EXERCISE INSTRUCTIONS> Copy each entry below unchanged; the images do not go in the copy.
--- LISTED ENTRIES ---
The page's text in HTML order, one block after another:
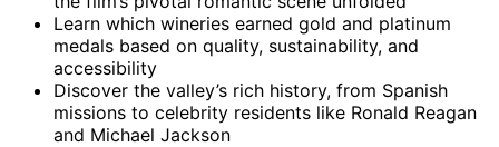
Learn which wineries earned gold and platinum
medals based on quality, sustainability, and
accessibility
Discover the valley’s rich history, from Spanish
missions to celebrity residents like Ronald Reagan
and Michael Jackson
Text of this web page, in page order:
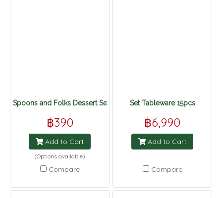
Spoons and Folks Dessert Set
฿390
Add to Cart
(Options available)
Compare
Set Tableware 15pcs
฿6,990
Add to Cart
Compare
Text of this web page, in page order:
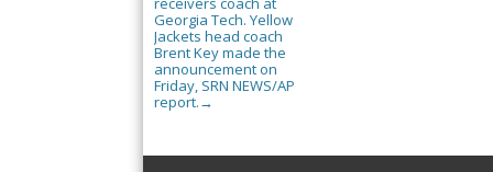
Georgia Tech. Yellow
Jackets head coach
Brent Key made the
announcement on
Friday, SRN NEWS/AP
report. →
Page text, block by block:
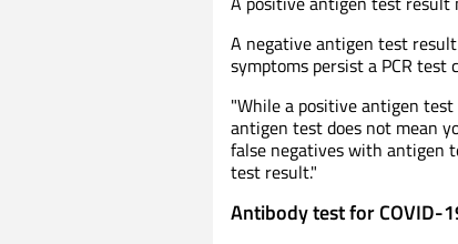
A negative antigen test
symptoms persist a PCR
"While a positive antigen
antigen test does not mean
false negatives with antigen
test result."
Antibody test for COVID-
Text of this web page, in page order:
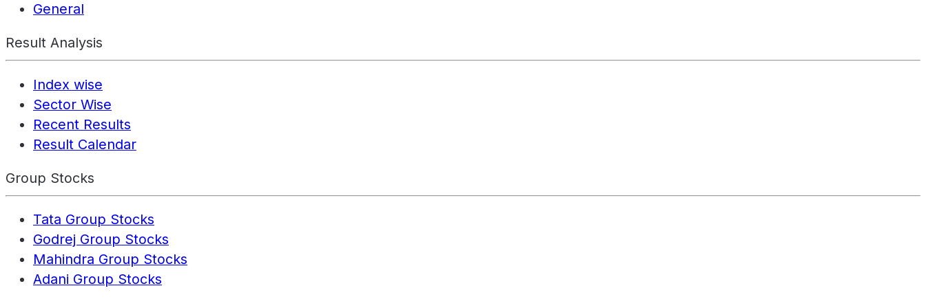
General
Result Analysis
Index wise
Sector Wise
Recent Results
Result Calendar
Group Stocks
Tata Group Stocks
Godrej Group Stocks
Mahindra Group Stocks
Adani Group Stocks
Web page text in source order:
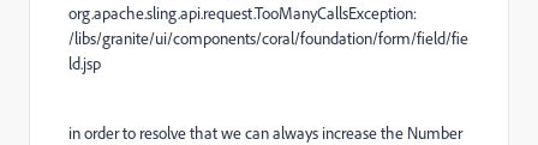
org.apache.sling.api.request.TooManyCallsException:
/libs/granite/ui/components/coral/foundation/form/field/fie
ld.jsp
in order to resolve that we can always increase the Number
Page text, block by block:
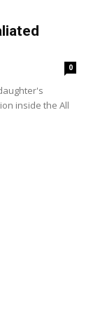
0
inside the All
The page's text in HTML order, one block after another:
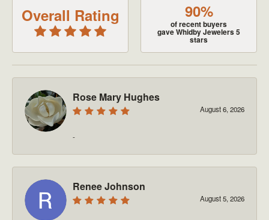
Overall Rating 90%
of recent buyers
gave Whidby Jewelers 5
stars
Rose Mary Hughes
August 6, 2026
-
Renee Johnson
August 5, 2026
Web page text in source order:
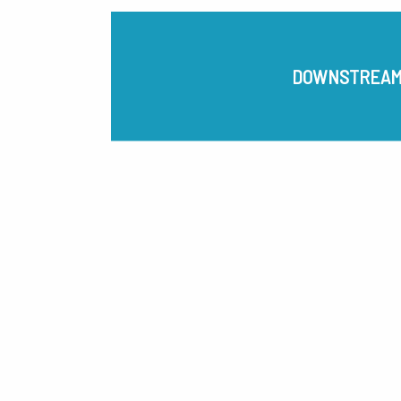
DOWNSTREAM
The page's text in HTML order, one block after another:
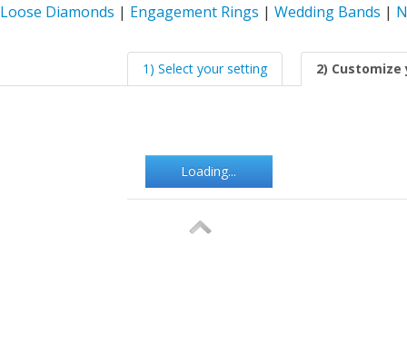
Loose Diamonds | Engagement Rings | Wedding Bands |
1) Select your setting 2)
Loading...
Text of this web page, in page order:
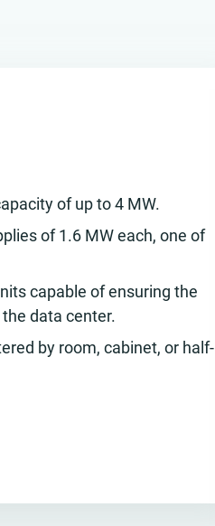
of up to 4 MW.
of 1.6 MW each, one of
capable of ensuring the
data center.
by room, cabinet, or half-
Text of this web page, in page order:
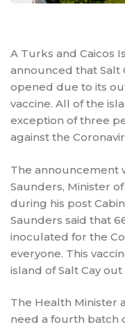
A Turks and Caicos
announced that Salt
opened due to its
vaccine. All of the
exception of three
against the
The announcement
Saunders, Minister
during his post
Saunders said that
inoculated for the
everyone. This
island of Salt Cay
The Health Minister
need a fourth batch
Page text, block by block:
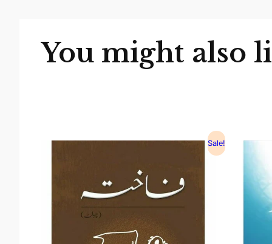
You might also
Sale!
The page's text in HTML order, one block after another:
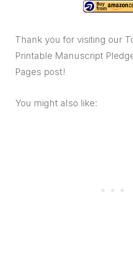
Thank you for visiting our
Printable Manuscript
Pages post!
You might also like:
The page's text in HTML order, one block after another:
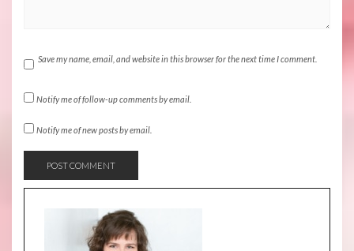
Save my name, email, and website in this browser for the next time I comment.
Notify me of follow-up comments by email.
Notify me of new posts by email.
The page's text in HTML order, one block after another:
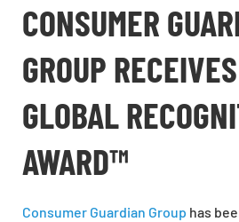
CONSUMER
GROUP
GLOBAL
AWARD™
Consumer Guardian Group has
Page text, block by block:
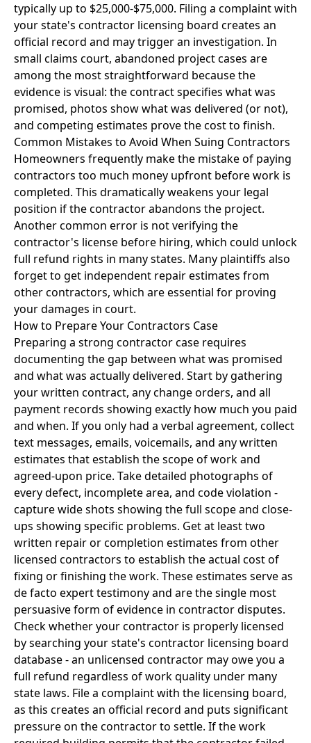
typically up to $25,000-$75,000. Filing a complaint with
your state's contractor licensing board creates an
official record and may trigger an investigation. In
small claims court, abandoned project cases are
among the most straightforward because the
evidence is visual: the contract specifies what was
promised, photos show what was delivered (or not),
and competing estimates prove the cost to finish.
Common Mistakes to Avoid When Suing Contractors
Homeowners frequently make the mistake of paying
contractors too much money upfront before work is
completed. This dramatically weakens your legal
position if the contractor abandons the project.
Another common error is not verifying the
contractor's license before hiring, which could unlock
full refund rights in many states. Many plaintiffs also
forget to get independent repair estimates from
other contractors, which are essential for proving
your damages in court.
How to Prepare Your Contractors Case
Preparing a strong contractor case requires
documenting the gap between what was promised
and what was actually delivered. Start by gathering
your written contract, any change orders, and all
payment records showing exactly how much you paid
and when. If you only had a verbal agreement, collect
text messages, emails, voicemails, and any written
estimates that establish the scope of work and
agreed-upon price. Take detailed photographs of
every defect, incomplete area, and code violation -
capture wide shots showing the full scope and close-
ups showing specific problems. Get at least two
written repair or completion estimates from other
licensed contractors to establish the actual cost of
fixing or finishing the work. These estimates serve as
de facto expert testimony and are the single most
persuasive form of evidence in contractor disputes.
Check whether your contractor is properly licensed
by searching your state's contractor licensing board
database - an unlicensed contractor may owe you a
full refund regardless of work quality under many
state laws. File a complaint with the licensing board,
as this creates an official record and puts significant
pressure on the contractor to settle. If the work
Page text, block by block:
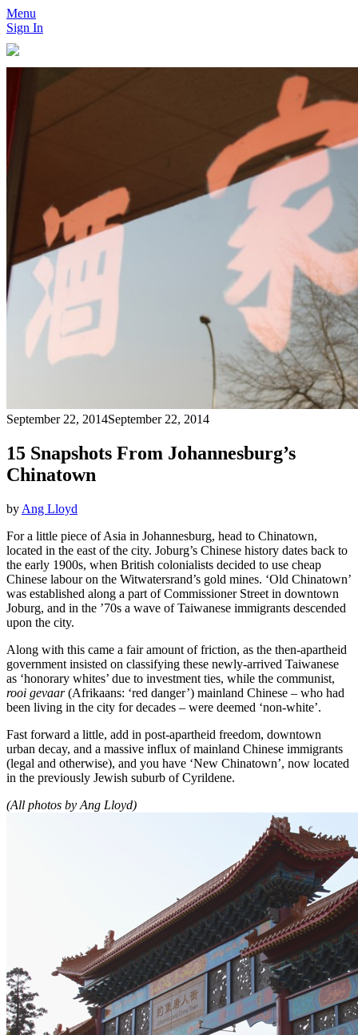
Menu
Sign In
September 22, 2014September 22, 2014
15 Snapshots From Johannesburg’s
Chinatown
by Ang Lloyd
For a little piece of Asia in Johannesburg, head to Chinatown,
located in the east of the city. Joburg’s Chinese history dates back to
the early 1900s, when British colonialists decided to use cheap
Chinese labour on the Witwatersrand’s gold mines. ‘Old Chinatown’
was established along a part of Commissioner Street in downtown
Joburg, and in the ’70s a wave of Taiwanese immigrants descended
upon the city.
Along with this came a fair amount of friction, as the then-apartheid
government insisted on classifying these newly-arrived Taiwanese
as ‘honorary whites’ due to investment ties, while the communist,
rooi gevaar(Afrikaans: ‘red danger’) mainland Chinese – who had
been living in the city for decades – were deemed ‘non-white’.
Fast forward a little, add in post-apartheid freedom, downtown
urban decay, and a massive influx of mainland Chinese immigrants
(legal and otherwise), and you have ‘New Chinatown’, now located
in the previously Jewish suburb of Cyrildene.
(All photos by Ang Lloyd)
---
RESPONSE TO THE TASK>
The page's text in HTML order, one block after another:
Learn which wineries earned gold and platinum
medals based on quality, sustainability, and
accessibility
Discover the valley’s rich history, from Spanish
missions to celebrity residents like Ronald Reagan
and Michael Jackson
Text of this web page, in page order:
Spoons and Folks Dessert Set
฿390
Add to Cart
(Options available)
Compare
Set Tableware 15pcs
฿6,990
Add to Cart
Compare
Text of this web page, in page order:
Georgia Tech. Yellow
Jackets head coach
Brent Key made the
announcement on
Friday, SRN NEWS/AP
report. →
Page text, block by block:
A negative antigen test
symptoms persist a PCR
"While a positive antigen
antigen test does not mean
false negatives with antigen
test result."
Antibody test for COVID-
Text of this web page, in page order:
General
Result Analysis
Index wise
Sector Wise
Recent Results
Result Calendar
Group Stocks
Tata Group Stocks
Godrej Group Stocks
Mahindra Group Stocks
Adani Group Stocks
Web page text in source order:
org.apache.sling.api.request.TooManyCallsException:
/libs/granite/ui/components/coral/foundation/form/field/fie
ld.jsp
in order to resolve that we can always increase the Number
Page text, block by block:
0
inside the All
The page's text in HTML order, one block after another:
Overall Rating 90%
of recent buyers
gave Whidby Jewelers 5
stars
Rose Mary Hughes
August 6, 2026
-
Renee Johnson
August 5, 2026
Web page text in source order:
DOWNSTREAM
The page's text in HTML order, one block after another:
Loose Diamonds | Engagement Rings | Wedding Bands |
1) Select your setting 2)
Loading...
Text of this web page, in page order:
of up to 4 MW.
of 1.6 MW each, one of
capable of ensuring the
data center.
by room, cabinet, or half-
Text of this web page, in page order:
A Turks and Caicos
announced that Salt
opened due to its
vaccine. All of the
exception of three
against the
The announcement
Saunders, Minister
during his post
Saunders said that
inoculated for the
everyone. This
island of Salt Cay
The Health Minister
need a fourth batch
Page text, block by block:
You might also
Sale!
The page's text in HTML order, one block after another:
Thank you for visiting our
Printable Manuscript
Pages post!
You might also like:
The page's text in HTML order, one block after another:
Save my name, email, and website in this browser for the next time I comment.
Notify me of follow-up comments by email.
Notify me of new posts by email.
The page's text in HTML order, one block after another:
CONSUMER
GROUP
GLOBAL
AWARD™
Consumer Guardian Group has
Page text, block by block:
typically up to $25,000-$75,000. Filing a complaint with
your state's contractor licensing board creates an
official record and may trigger an investigation. In
small claims court, abandoned project cases are
among the most straightforward because the
evidence is visual: the contract specifies what was
promised, photos show what was delivered (or not),
and competing estimates prove the cost to finish.
Common Mistakes to Avoid When Suing Contractors
Homeowners frequently make the mistake of paying
contractors too much money upfront before work is
completed. This dramatically weakens your legal
position if the contractor abandons the project.
Another common error is not verifying the
contractor's license before hiring, which could unlock
full refund rights in many states. Many plaintiffs also
forget to get independent repair estimates from
other contractors, which are essential for proving
your damages in court.
How to Prepare Your Contractors Case
Preparing a strong contractor case requires
documenting the gap between what was promised
and what was actually delivered. Start by gathering
your written contract, any change orders, and all
payment records showing exactly how much you paid
and when. If you only had a verbal agreement, collect
text messages, emails, voicemails, and any written
estimates that establish the scope of work and
agreed-upon price. Take detailed photographs of
every defect, incomplete area, and code violation -
capture wide shots showing the full scope and close-
ups showing specific problems. Get at least two
written repair or completion estimates from other
licensed contractors to establish the actual cost of
fixing or finishing the work. These estimates serve as
de facto expert testimony and are the single most
persuasive form of evidence in contractor disputes.
Check whether your contractor is properly licensed
by searching your state's contractor licensing board
database - an unlicensed contractor may owe you a
full refund regardless of work quality under many
state laws. File a complaint with the licensing board,
as this creates an official record and puts significant
pressure on the contractor to settle. If the work
Page text, block by block:
Menu
Sign In
September 22, 2014September 22, 2014
15 Snapshots From Johannesburg’s
Chinatown
by Ang Lloyd
For a little piece of Asia in Johannesburg, head to Chinatown,
located in the east of the city. Joburg’s Chinese history dates back to
the early 1900s, when British colonialists decided to use cheap
Chinese labour on the Witwatersrand’s gold mines. ‘Old Chinatown’
was established along a part of Commissioner Street in downtown
Joburg, and in the ’70s a wave of Taiwanese immigrants descended
upon the city.
Along with this came a fair amount of friction, as the then-apartheid
government insisted on classifying these newly-arrived Taiwanese
as ‘honorary whites’ due to investment ties, while the communist,
rooi gevaar(Afrikaans: ‘red danger’) mainland Chinese – who had
been living in the city for decades – were deemed ‘non-white’.
Fast forward a little, add in post-apartheid freedom, downtown
urban decay, and a massive influx of mainland Chinese immigrants
(legal and otherwise), and you have ‘New Chinatown’, now located
in the previously Jewish suburb of Cyrildene.
(All photos by Ang Lloyd)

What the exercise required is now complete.